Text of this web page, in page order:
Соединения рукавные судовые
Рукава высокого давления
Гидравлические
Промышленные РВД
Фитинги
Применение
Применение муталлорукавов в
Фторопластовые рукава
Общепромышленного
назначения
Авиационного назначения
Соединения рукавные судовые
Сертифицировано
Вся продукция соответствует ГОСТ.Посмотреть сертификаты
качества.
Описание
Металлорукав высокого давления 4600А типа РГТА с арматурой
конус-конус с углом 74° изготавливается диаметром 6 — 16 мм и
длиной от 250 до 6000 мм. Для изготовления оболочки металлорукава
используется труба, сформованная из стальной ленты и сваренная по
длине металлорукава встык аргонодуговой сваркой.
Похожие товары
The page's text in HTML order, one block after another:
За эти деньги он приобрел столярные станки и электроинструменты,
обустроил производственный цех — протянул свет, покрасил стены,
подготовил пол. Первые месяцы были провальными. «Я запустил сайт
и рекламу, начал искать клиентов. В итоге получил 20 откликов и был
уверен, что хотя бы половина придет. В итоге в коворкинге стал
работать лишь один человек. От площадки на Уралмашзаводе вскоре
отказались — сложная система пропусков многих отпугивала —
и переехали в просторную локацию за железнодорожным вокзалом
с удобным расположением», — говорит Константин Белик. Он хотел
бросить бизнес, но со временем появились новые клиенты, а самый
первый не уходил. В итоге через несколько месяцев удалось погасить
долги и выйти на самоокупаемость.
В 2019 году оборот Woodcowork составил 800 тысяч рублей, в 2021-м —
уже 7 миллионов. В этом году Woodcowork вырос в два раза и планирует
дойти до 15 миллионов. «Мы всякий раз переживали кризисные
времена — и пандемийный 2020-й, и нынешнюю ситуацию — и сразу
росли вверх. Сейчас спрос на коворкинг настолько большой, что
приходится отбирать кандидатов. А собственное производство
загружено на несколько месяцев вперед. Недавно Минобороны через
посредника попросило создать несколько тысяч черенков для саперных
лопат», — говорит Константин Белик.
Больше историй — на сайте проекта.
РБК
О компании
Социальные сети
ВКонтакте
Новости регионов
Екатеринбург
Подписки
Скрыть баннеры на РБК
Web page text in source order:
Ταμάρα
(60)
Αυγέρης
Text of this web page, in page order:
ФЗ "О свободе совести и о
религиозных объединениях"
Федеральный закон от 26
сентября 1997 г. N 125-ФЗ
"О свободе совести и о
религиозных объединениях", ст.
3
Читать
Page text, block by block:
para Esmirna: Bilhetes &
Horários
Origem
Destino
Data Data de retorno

# # # # # # #

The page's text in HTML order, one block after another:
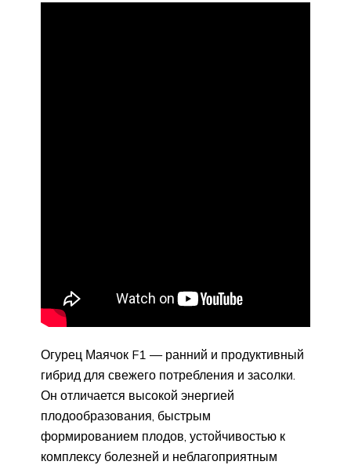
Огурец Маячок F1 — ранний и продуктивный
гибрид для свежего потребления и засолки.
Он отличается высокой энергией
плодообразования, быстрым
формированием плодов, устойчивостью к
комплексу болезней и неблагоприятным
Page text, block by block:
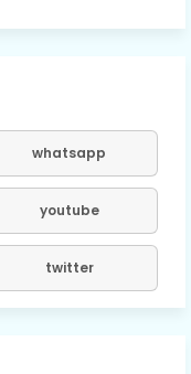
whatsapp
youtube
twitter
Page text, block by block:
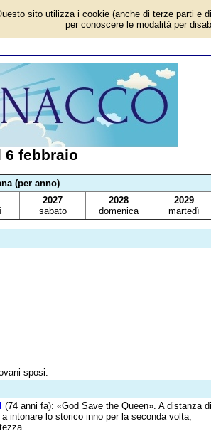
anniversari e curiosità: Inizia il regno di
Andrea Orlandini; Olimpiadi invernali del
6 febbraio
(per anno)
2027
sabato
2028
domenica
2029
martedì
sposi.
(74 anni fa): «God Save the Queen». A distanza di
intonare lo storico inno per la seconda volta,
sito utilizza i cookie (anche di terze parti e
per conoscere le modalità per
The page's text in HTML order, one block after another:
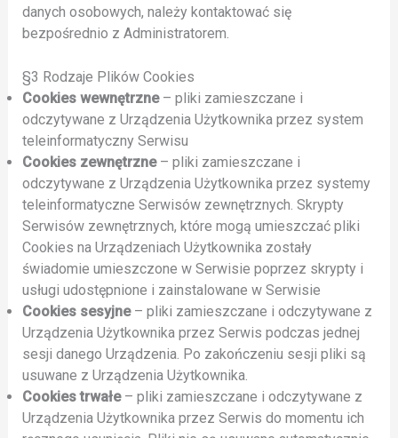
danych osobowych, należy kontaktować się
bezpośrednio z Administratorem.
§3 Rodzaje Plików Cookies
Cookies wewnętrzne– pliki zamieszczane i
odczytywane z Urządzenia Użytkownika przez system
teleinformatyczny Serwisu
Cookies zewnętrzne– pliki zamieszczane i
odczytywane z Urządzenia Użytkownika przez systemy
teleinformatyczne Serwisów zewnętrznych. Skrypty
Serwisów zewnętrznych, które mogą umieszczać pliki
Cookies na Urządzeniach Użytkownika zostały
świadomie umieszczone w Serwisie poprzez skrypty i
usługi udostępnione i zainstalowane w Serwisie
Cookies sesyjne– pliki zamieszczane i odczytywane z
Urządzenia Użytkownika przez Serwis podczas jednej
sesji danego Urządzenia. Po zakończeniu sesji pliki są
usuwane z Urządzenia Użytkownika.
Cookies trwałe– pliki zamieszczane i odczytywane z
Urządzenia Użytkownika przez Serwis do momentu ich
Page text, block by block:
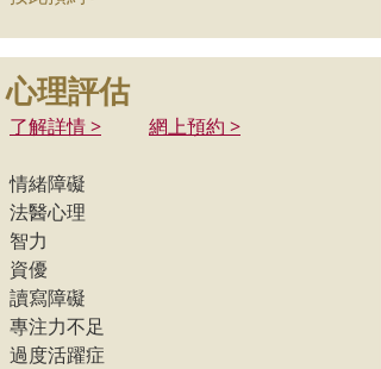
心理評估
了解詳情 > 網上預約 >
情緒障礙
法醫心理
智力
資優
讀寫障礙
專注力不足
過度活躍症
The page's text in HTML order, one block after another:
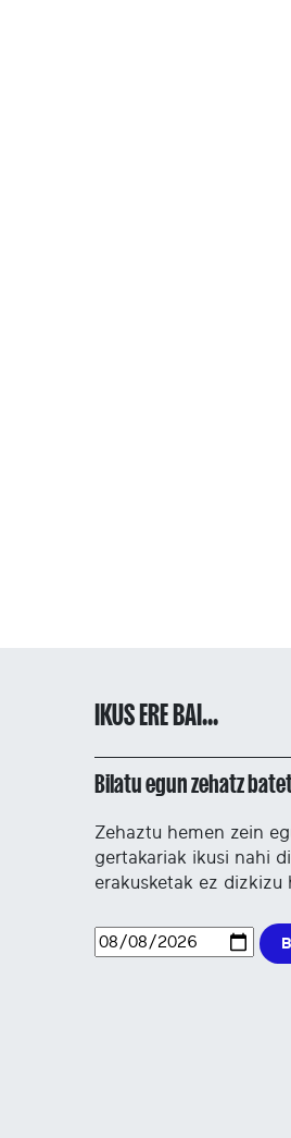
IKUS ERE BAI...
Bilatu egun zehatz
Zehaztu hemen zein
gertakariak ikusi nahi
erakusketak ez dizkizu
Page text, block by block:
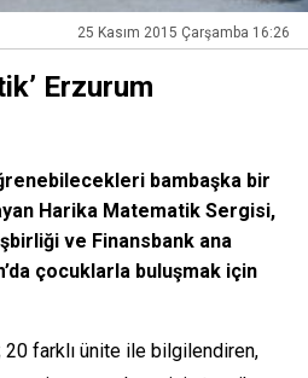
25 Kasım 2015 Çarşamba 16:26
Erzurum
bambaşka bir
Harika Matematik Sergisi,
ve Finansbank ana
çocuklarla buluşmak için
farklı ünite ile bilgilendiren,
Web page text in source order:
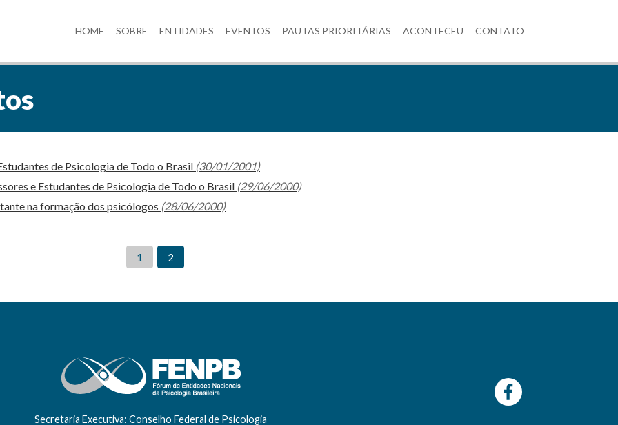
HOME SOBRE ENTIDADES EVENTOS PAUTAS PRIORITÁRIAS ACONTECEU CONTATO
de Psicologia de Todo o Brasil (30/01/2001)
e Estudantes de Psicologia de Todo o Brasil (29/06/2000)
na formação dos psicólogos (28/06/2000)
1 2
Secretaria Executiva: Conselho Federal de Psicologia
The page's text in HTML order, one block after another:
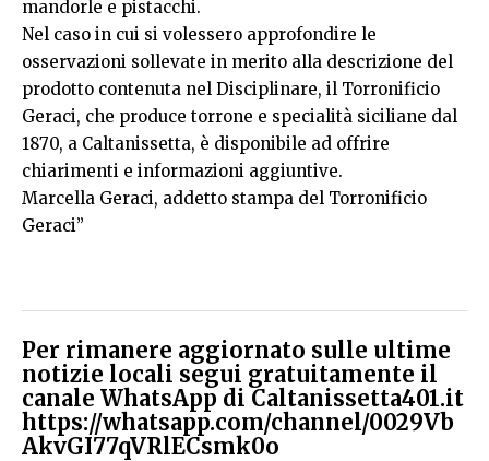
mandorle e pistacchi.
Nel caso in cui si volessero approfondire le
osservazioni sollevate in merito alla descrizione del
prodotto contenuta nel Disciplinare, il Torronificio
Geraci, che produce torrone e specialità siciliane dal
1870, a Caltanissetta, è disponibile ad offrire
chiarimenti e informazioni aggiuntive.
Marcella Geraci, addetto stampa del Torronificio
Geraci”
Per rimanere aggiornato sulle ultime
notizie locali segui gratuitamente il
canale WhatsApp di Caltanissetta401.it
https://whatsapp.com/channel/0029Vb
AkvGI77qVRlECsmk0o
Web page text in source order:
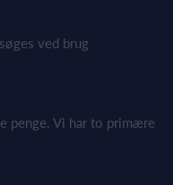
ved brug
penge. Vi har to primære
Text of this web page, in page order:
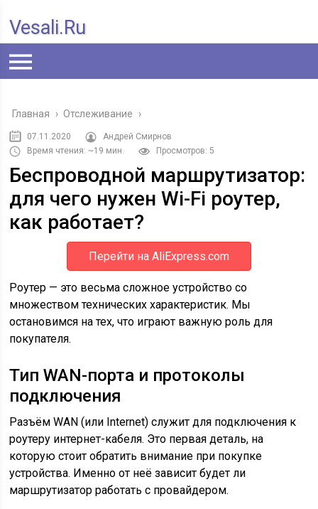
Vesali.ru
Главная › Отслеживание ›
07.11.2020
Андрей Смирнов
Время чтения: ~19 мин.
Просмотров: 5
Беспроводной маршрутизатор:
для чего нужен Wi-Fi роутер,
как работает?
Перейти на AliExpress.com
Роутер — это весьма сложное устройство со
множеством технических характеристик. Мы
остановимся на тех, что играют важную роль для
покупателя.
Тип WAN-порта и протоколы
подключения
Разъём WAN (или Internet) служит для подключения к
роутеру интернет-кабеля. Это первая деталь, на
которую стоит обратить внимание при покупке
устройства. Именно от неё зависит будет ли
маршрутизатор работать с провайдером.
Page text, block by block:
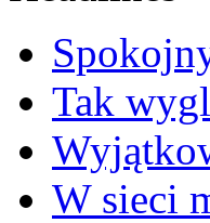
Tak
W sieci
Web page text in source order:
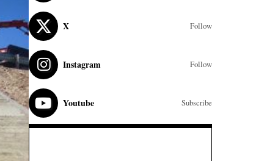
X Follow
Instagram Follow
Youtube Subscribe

# # # # # # #

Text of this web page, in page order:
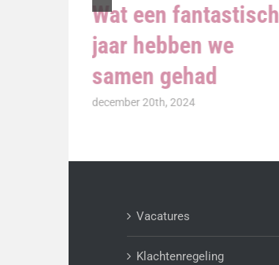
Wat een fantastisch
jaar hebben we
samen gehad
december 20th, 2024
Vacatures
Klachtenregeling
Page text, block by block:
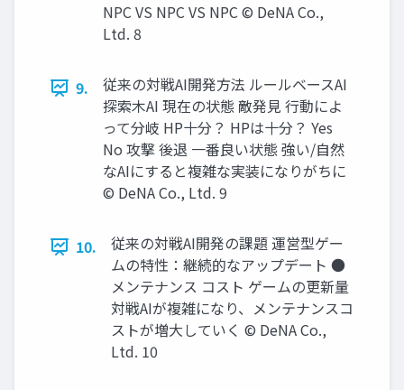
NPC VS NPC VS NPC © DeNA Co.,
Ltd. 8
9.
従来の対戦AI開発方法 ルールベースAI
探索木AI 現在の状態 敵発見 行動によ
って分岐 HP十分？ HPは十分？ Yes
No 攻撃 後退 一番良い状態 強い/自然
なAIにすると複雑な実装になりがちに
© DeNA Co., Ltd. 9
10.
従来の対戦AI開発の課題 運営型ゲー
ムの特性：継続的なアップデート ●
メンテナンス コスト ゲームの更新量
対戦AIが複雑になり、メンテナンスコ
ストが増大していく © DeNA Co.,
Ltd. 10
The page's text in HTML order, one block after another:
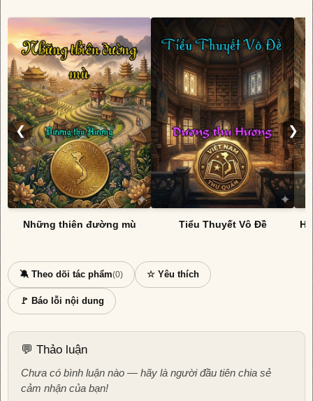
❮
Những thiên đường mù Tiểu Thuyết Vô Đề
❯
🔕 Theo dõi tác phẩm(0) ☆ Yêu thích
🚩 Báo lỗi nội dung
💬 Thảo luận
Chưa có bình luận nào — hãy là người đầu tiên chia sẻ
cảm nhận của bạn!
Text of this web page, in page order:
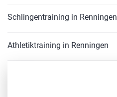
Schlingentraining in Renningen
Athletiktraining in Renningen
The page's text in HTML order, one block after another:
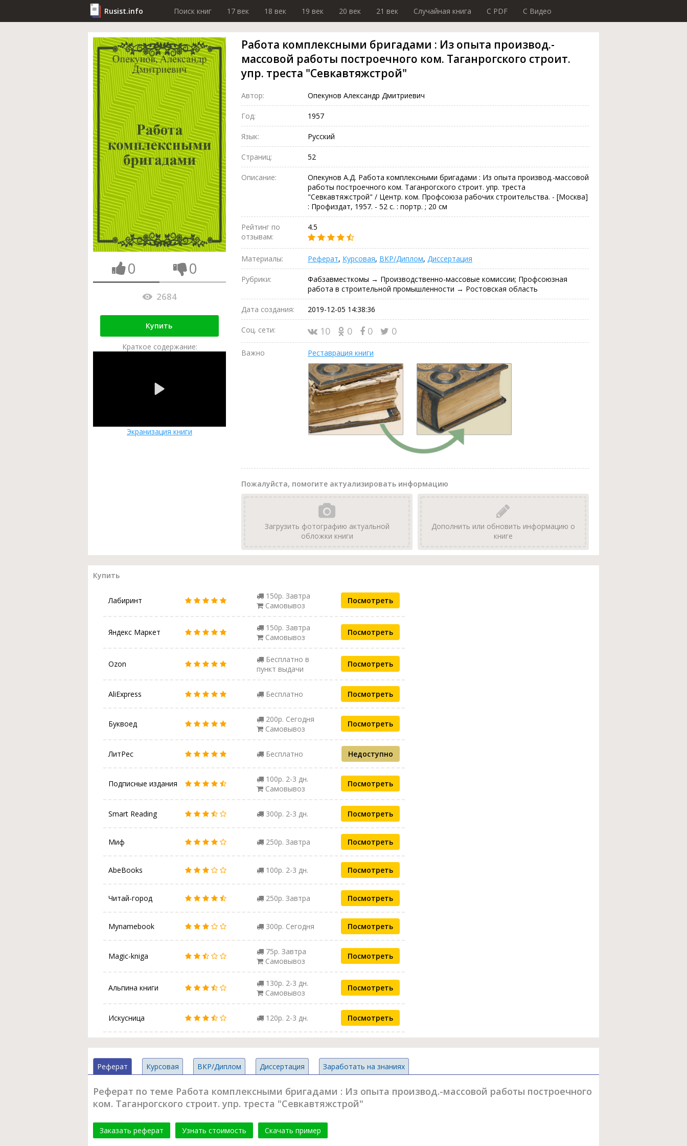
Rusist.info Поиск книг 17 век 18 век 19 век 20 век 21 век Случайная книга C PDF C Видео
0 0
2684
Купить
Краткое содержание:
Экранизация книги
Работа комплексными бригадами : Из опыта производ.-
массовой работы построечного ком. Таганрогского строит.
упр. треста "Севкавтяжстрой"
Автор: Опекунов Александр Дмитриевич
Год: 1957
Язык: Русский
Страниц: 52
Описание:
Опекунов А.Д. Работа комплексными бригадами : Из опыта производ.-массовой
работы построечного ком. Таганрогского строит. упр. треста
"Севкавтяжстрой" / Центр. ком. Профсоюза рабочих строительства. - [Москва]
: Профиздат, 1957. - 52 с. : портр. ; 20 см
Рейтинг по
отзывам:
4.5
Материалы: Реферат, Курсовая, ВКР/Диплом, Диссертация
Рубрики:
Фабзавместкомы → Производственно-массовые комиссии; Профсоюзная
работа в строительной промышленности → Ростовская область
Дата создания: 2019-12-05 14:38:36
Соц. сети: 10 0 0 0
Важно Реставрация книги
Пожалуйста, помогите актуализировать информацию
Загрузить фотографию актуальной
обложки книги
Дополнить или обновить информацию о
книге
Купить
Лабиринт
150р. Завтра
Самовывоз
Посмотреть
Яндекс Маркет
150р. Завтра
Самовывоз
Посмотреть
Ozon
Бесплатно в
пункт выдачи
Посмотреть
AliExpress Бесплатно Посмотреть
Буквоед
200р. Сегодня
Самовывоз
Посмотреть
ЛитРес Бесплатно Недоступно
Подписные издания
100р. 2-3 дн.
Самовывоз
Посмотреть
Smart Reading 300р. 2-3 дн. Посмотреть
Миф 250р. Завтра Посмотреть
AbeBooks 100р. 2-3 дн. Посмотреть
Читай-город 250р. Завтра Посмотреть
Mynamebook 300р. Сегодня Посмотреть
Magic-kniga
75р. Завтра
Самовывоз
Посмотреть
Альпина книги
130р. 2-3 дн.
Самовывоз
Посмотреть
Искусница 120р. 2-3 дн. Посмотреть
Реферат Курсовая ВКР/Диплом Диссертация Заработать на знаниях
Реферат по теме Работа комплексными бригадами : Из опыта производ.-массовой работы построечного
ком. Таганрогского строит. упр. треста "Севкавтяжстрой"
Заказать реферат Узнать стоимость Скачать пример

# # # # # # #

_Instructions to follow_
Only the number is wanted: how many lines in the listing hold "Таганрогского"?

_Written answer_
3